I still don't understand why you guys all insist on division. It's not necessary.

 

I still don't understand why you guys all insist on division. It's not necessary.

I agree -- division is a particularly expensive operation that should be avoided as much as possible. You can also sometimes avoid multiplication when you have control over the calibration. Adjust the voltage divider so that the math operations only involve add/sub and bit shifts.

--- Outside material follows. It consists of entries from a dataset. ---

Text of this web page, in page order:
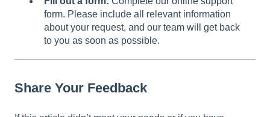
form. Please include all relevant information
about your request, and our team will get back
to you as soon as possible.
Share Your Feedback
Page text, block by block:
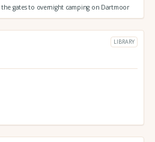
gates to overnight camping on Dartmoor
LIBRARY
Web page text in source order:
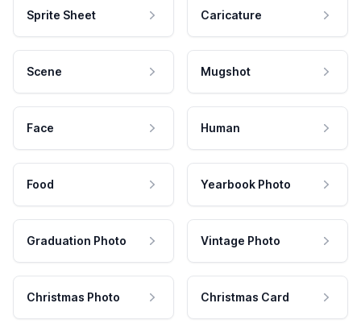
Sprite Sheet Caricature
Scene Mugshot
Face Human
Food Yearbook Photo
Graduation Photo Vintage Photo
Christmas Photo Christmas Card
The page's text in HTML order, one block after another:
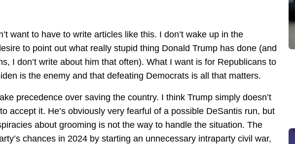
want to have to write articles like this. I don’t wake up in the
to point out what really stupid thing Donald Trump has done (and
I don’t write about him that often). What I want is for Republicans to
is the enemy and that defeating Democrats is all that matters.
precedence over saving the country. I think Trump simply doesn’t
accept it. He’s obviously very fearful of a possible DeSantis run, but
about grooming is not the way to handle the situation. The
chances in 2024 by starting an unnecessary intraparty civil war,
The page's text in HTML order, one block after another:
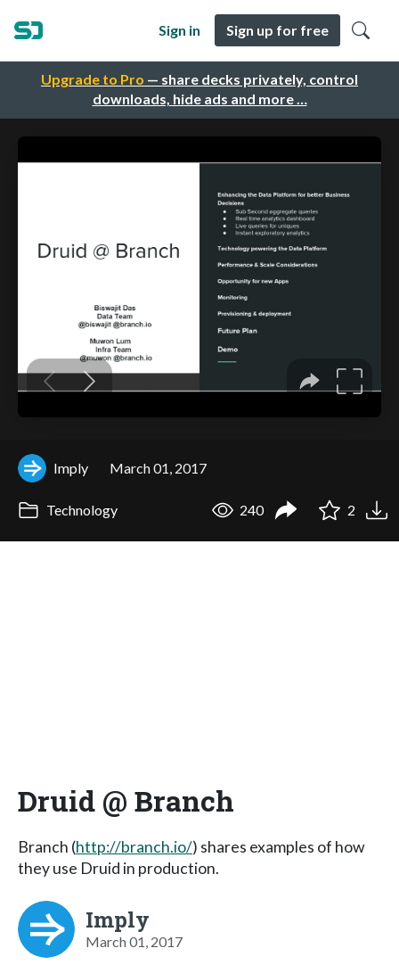
Upgrade to Pro — share decks privately, control
downloads, hide ads and more …
Sign in Sign up for free
Imply March 01, 2017
Technology 240 2
Druid @ Branch
Branch (http://branch.io/) shares examples of how
they use Druid in production.
Imply
March 01, 2017
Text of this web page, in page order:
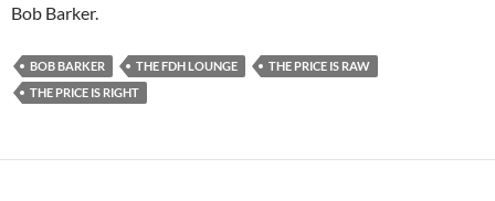
Bob Barker.
BOB BARKER THE FDH LOUNGE
THE PRICE IS RAW
THE PRICE IS RIGHT
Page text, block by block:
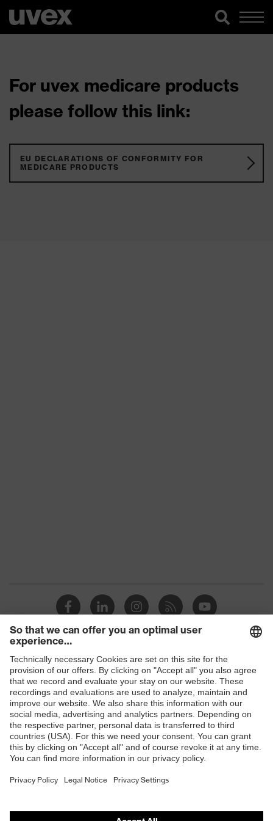
For uvex medicare products
please follow this link:
EU DECLARATIONS OF CONFORMITY FOR
MEDICARE PRODUCTS
Shops
B2B online shop
Online shop for laser protection products
E | 3 Store
Purchasing assistants
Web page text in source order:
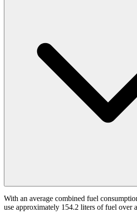
With an average combined fuel
use approximately 154.2 liters of fuel over

For instance, if you adjust the the voltage divider so that 12 V produces an ADC output of 1100000000 (a voltage of about 3.754 V), then shifting it six places to the right gives you 12. If you adjust it to 11110000000 (about 4.692 V) and you shift it three bits to the right, you get 120. Display that on a three-digit display with the decimal point hard wired to be before the last digit and you have a display in showing 12.0 V. To get 4.692 V from 12 V, you need a divider with a gain of 0.391. To see how this works, let's see what happens if the voltage is pi (3.14 V). The divider makes this 1.2278 V, which will give an ADC output of about 251. Now shift that by three bits and you get 31, which would be displayed as 3.1 V.

 

My way:

1) Treat the A/D values as a fixed point number. 10 bit example:

10 bit right justified: 000000.xx xxxxxxxx
10 bit left justified: 0. xxxxxxxx xx000000

2) If I'm not oversampling, I use a single left-justified conversion. Alternatively, I can oversample 64 10 bit right-justified conversions by summing them:

000000.xx xxxxxxxx summed 64 times = 0. xxxxxxxx xxxxxxxx

As a benefit, if you introduce 1/2 LSB white noise to your input signal, you actually gain 6 additional bits (3 are significant -- known as dithering).

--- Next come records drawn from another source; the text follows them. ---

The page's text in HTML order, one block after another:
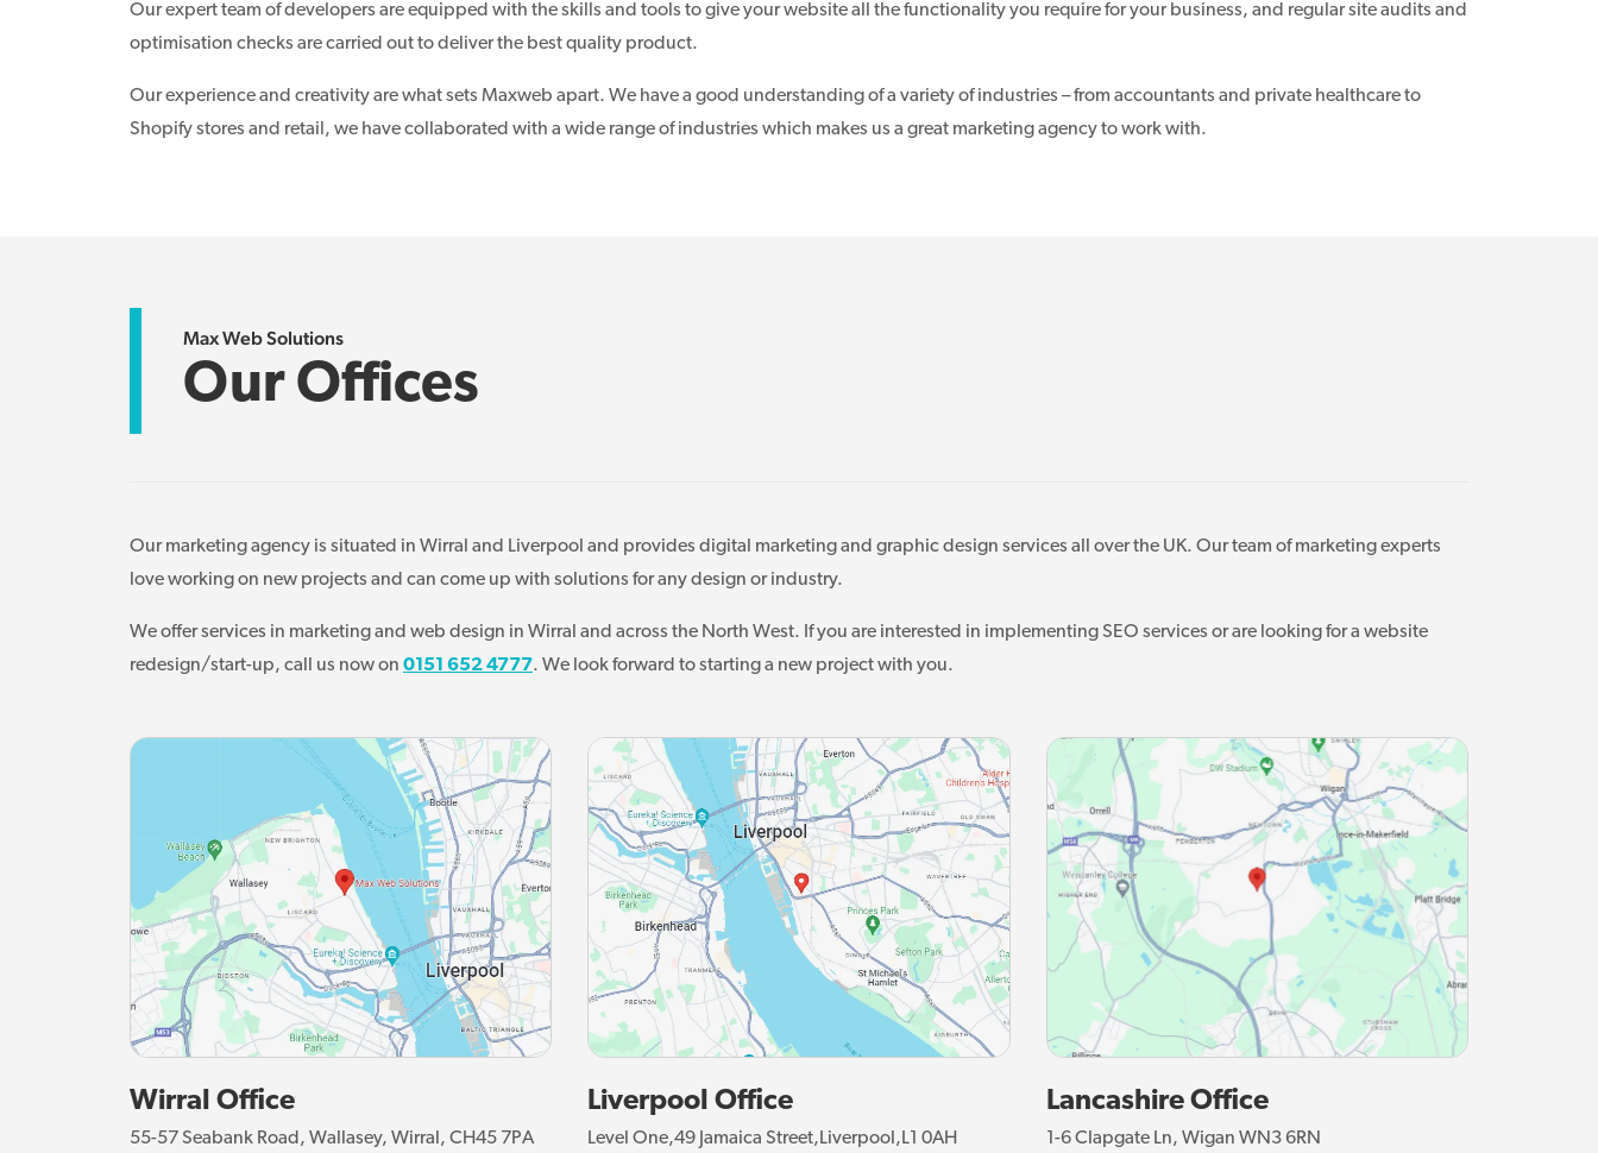
Our expert team of developers are equipped with the skills and tools to give your website all the functionality you require for your business, and regular site audits and
optimisation checks are carried out to deliver the best quality product.
Our experience and creativity are what sets Maxweb apart. We have a good understanding of a variety of industries – from accountants and private healthcare to
Shopify stores and retail, we have collaborated with a wide range of industries which makes us a great marketing agency to work with.
Max Web Solutions
Our Offices
Our marketing agency is situated in Wirral and Liverpool and provides digital marketing and graphic design services all over the UK. Our team of marketing experts
love working on new projects and can come up with solutions for any design or industry.
We offer services in marketing and web design in Wirral and across the North West. If you are interested in implementing SEO services or are looking for a website
redesign/start-up, call us now on 0151 652 4777. We look forward to starting a new project with you.
Wirral Office
55-57 Seabank Road, Wallasey, Wirral, CH45 7PA
Liverpool Office
Level One,49 Jamaica Street,Liverpool,L1 0AH
Lancashire Office
1-6 Clapgate Ln, Wigan WN3 6RN

3) Multiply the the the value by the full scale input voltage (or, a 10^n scaled input voltage):

4) Round the result if desired.

-------------------------
Example:

FS = 12V, Input voltage = 4.567V, desired output resolution 3 digits (10^3), 64 oversampled RJ conversions.

A/D out = .01100001 01101101

Multiply by 12,000 (12 * 10^3 for millivolt resolution):

.01100001 01101101 x 00101110 11100000 = 00010001 11010110 . 11010101 01100000 = [4566(d)].[spurious bits]

Add in 1/2 for rounding:

00010001 11010110 . 11010101 01100000 + .10000000 = 00010001 11010111 . 01010101 01100000 = [4567(d)].[discarded bits]

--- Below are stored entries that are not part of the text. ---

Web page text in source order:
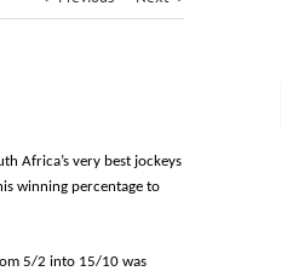
Africa’s very best jockeys
winning percentage to
5/2 into 15/10 was
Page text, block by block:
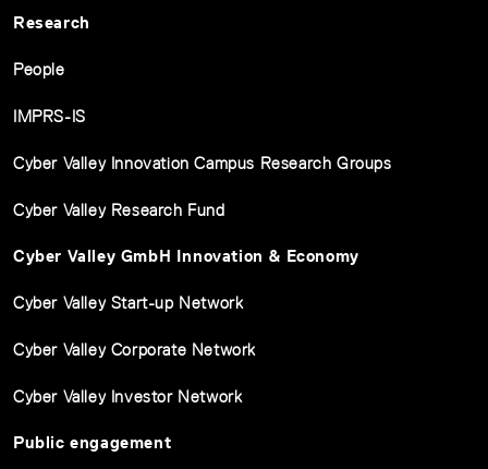
Research
People
IMPRS-IS
Cyber Valley Innovation Campus Research Groups
Cyber Valley Research Fund
Cyber Valley GmbH Innovation & Economy
Cyber Valley Start-up Network
Cyber Valley Corporate Network
Cyber Valley Investor Network
Public engagement
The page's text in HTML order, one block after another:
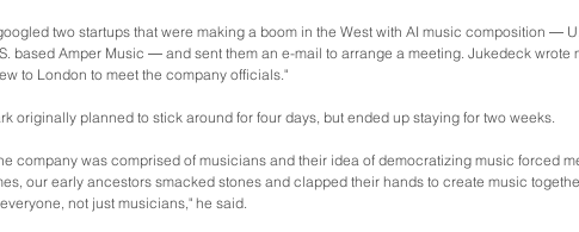
two startups that were making a boom in the West with AI music composition ―
based Amper Music ― and sent them an e-mail to arrange a meeting. Jukedeck wrote
to London to meet the company officials."
originally planned to stick around for four days, but ended up staying for two weeks.
company was comprised of musicians and their idea of democratizing music forced
our early ancestors smacked stones and clapped their hands to create music
not just musicians," he said.

One multiply and an add, and all done.

 

I still don't understand why you guys all insist on division. It's not necessary.

We're not doing division. This is just a demonstration of what you need to pay attention to when you work with integer arithmetic.
You can still do the equivalent of ( (n + 512) >> 10 ).

I have calculated dewpoint to one decimal place from temperature and humidity readings entirely in integer arithmetic. I want to see someone else beat that.

 

I have calculated dewpoint to one decimal place from temperature and humidity readings entirely in integer arithmetic.

What is your implication? That operations on fixed point binary values are not entirely integer arithmetic?

If so, I emphatically disagree. The fixed point simply implies a shift, which you do explicitly.